How to derive instances for HKD style records

[fonghou]

Hello,

I'm trying to modify test/record.hs example to derive Semigroup/Monoid instances for HKD style records (https://reasonablypolymorphic.com/blog/higher-kinded-data/).

type family HKD f a where
  HKD Identity a = a
  HKD f a = f a

data MyRecord f = MyRecord
  { _field1 :: HKD f Int
  , _field2 :: HKD f Bool
  } deriving Generic

Semigroup/Monoid instance methods get errors like

  Occurs check: cannot construct the infinite type: f ~ Alt f
     arising from a use of coerce

I don't have enough knowledge to understand these errors. Is it possible to use generic-data library to derive those instances with such change? If so, how to do it.

Thank you very much for any advice.

[Lysxia]

Good question!

I think intuitively I would have gone for

instance (forall a. Semigroup (HKD f a)) => Semigroup (MyRec f) where
  (<>) = gmappend
-- doesn't work, because of some ambiguity reason, but I'm not sure why precisely

After messing around a bit I found this somewhat equivalent version:

instance (forall a. (Semigroup (WrapHKD f a))) =>
  Semigroup (MyRec' f) where
  (<>) = gcoerceBinop (gmappend @(MyRec' (WrapHKD f)))

-- I just have a few duplicates MyRec, MyRec', MyRec'' in one file for experimentation

--

-- WrapHKD f a   is isomorphic to   HKD f a
-- and Semigroup (HKD f a) => Semigroup (WrapHKD f a)
newtype WrapHKD f a = WrapHKD (HKD f a)

type family HKD f a where
  ...
  HKD (WrapHKD f) a = WrapHKD f a
  ...

instance Semigroup (HKD f a) => Semigroup (WrapHKD f a) where
  (<>) = coerce ((<>) @(HKD f a))

--

gcoerceBinop :: forall a b. (Coercible (Rep a) (Rep b), Generic a, Generic b) => (a -> a -> a) -> (b -> b -> b)
gcoerceBinop (<>) x y = gcoerce (gcoerce x <> gcoerce y)

gcoerce :: forall a b. (Coercible (Rep a) (Rep b), Generic a, Generic b) => a -> b
gcoerce = to . coerce' . from where
  coerce' :: Coercible f g => f () -> g ()
  coerce' = coerce

Note that this is only for instances of Semigroup which are parametric in the parameter a.

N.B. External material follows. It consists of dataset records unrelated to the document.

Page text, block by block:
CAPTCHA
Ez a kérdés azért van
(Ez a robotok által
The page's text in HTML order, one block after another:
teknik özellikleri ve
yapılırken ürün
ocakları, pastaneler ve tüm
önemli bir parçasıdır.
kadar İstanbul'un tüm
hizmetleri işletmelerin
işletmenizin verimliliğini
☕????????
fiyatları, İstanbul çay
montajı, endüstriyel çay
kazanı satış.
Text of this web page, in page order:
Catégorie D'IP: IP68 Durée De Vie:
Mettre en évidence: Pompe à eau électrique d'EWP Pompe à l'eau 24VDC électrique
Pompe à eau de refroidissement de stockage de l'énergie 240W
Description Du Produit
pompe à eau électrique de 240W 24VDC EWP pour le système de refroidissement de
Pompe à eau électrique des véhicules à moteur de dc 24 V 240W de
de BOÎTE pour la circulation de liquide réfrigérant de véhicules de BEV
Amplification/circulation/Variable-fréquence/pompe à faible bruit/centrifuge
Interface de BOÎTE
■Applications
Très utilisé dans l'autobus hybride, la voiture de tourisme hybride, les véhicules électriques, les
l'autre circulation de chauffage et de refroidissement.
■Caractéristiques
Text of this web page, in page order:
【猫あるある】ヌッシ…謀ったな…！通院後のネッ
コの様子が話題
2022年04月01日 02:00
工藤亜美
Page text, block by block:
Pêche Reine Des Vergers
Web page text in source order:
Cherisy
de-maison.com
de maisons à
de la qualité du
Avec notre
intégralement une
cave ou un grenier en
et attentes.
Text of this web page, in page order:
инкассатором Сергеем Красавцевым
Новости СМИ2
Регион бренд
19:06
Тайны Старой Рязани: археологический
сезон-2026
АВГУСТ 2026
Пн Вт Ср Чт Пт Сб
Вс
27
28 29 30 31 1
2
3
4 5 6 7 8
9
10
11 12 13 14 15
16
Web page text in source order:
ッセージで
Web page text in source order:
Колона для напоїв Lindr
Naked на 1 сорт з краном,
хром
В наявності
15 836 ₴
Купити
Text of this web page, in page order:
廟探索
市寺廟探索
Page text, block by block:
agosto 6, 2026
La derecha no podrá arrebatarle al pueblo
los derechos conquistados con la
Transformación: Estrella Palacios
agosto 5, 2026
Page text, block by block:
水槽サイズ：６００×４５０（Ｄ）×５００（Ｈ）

If you need something that specifically relies on the individual types of the field (e.g., if they're all numbers that you can Sum), then you can reuse the constraint from gmappend's signature, delaying constraint solving for individual fields to the use sites (where hopefully, f is concrete):

instance Semigroup (Rep (MyRec'' f) ()) => Semigroup (MyRec'' f) where
  (<>) = gmappend

You could also use the IdentityT transformer to convert your "new-style HKD" records to "old-style HKD" records, i.e., without the type family:

newtype IdentityT f a = IdentityT { runIdentityT :: f a }  -- exists in the transformers library

type HKD f a where
  ...
  HKD (IdentityT f) a = f a
  ...

instance (forall a. Semigroup (f a)) => Semigroup (MyRec (IdentityT f)) where
  (<>) = gmappend

-- or, to get the same Alternative-based instance as in the record.hs example in generic-data

instance Alternative f => Semigroup (MyRec (IdentityT f)) where
  (<>) = gcoerceBinop (gmappend @(MyRec (IdentityT (Alt f))))

[Lysxia]

Full gist: https://gist.github.com/Lysxia/2366242814ee5f74d75af4196496a879

[fonghou]

Thank you very much for the detailed and informative anwser!

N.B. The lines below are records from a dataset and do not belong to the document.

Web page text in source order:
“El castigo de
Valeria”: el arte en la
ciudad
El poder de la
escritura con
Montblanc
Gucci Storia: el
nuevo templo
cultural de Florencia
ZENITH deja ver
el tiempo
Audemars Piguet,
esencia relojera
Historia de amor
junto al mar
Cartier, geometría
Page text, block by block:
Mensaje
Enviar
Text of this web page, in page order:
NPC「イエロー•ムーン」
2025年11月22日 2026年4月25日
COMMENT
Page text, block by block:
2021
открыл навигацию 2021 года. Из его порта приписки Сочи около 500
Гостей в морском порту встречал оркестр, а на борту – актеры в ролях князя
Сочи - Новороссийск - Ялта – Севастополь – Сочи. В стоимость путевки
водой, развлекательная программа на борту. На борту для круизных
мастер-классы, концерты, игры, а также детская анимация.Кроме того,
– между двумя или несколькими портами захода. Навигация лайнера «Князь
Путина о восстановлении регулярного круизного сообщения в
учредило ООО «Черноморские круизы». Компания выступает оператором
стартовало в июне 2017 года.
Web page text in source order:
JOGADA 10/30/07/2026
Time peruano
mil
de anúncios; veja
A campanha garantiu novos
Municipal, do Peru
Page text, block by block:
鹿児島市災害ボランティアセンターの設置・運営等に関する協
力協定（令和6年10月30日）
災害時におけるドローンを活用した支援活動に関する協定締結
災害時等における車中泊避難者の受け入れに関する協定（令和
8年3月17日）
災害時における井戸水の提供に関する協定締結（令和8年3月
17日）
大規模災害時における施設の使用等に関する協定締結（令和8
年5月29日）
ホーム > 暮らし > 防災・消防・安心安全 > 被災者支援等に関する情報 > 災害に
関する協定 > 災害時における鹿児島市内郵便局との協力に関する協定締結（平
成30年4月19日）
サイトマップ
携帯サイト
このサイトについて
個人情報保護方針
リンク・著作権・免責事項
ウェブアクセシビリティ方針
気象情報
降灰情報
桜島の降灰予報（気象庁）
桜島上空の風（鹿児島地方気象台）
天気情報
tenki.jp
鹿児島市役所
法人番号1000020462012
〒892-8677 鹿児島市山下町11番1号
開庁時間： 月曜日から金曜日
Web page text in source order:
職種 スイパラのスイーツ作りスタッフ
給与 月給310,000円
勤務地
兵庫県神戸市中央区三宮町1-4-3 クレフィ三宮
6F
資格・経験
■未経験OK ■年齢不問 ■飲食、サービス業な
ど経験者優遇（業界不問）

I've been playing with some ideas here https://github.com/FongHou/generic-data/blob/master/test/HKD.hs

Here are a few things I found out:

First, @isovector's validate doesn't work with HKD (IdentityT f) a = f a case, but your version does.

Second, following the ideas from https://www.benjamin.pizza/posts/2017-12-15-functor-functors.html, I wonder if there are generic versions of generalize and ffmap, which I called gpure and gffmap here.

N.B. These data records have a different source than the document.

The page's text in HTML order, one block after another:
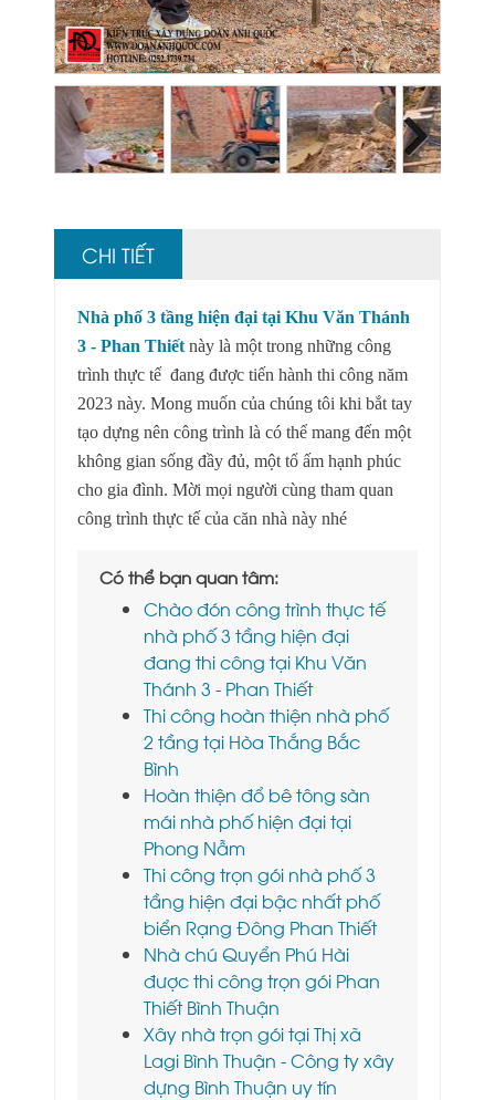
Next
CHI TIẾT
Nhà phố 3 tầng hiện đại tại Khu Văn Thánh
3 - Phan Thiết này là một trong những công
trình thực tế đang được tiến hành thi công năm
2023 này. Mong muốn của chúng tôi khi bắt tay
tạo dựng nên công trình là có thể mang đến một
không gian sống đầy đủ, một tổ ấm hạnh phúc
cho gia đình. Mời mọi người cùng tham quan
công trình thực tế của căn nhà này nhé
Có thể bạn quan tâm:
Chào đón công trình thực tế
nhà phố 3 tầng hiện đại
đang thi công tại Khu Văn
Thánh 3 - Phan Thiết
Thi công hoàn thiện nhà phố
2 tầng tại Hòa Thắng Bắc
Bình
Hoàn thiện đổ bê tông sàn
mái nhà phố hiện đại tại
Phong Nẫm
Thi công trọn gói nhà phố 3
tầng hiện đại bậc nhất phố
biển Rạng Đông Phan Thiết
Nhà chú Quyển Phú Hài
được thi công trọn gói Phan
Thiết Bình Thuận
Xây nhà trọn gói tại Thị xã
Lagi Bình Thuận - Công ty xây
dựng Bình Thuận uy tín

Last, these HKD records have some issues with generic-lens using overloaded labels. Not sure why.

Although these generic type machinery is way over my head, it's fun to play and learn from awesome library authors like you and others.

[fonghou]

Further thought on the second point, is there a generic Higher Kinded Applicative ?

[Lysxia]

rank2classes :)

[Lysxia]

This issue lead me to add gcoerce and gcoerceBinop in 0.7.0.0. I'm closing this but feel free to come here again and open more issues with questions!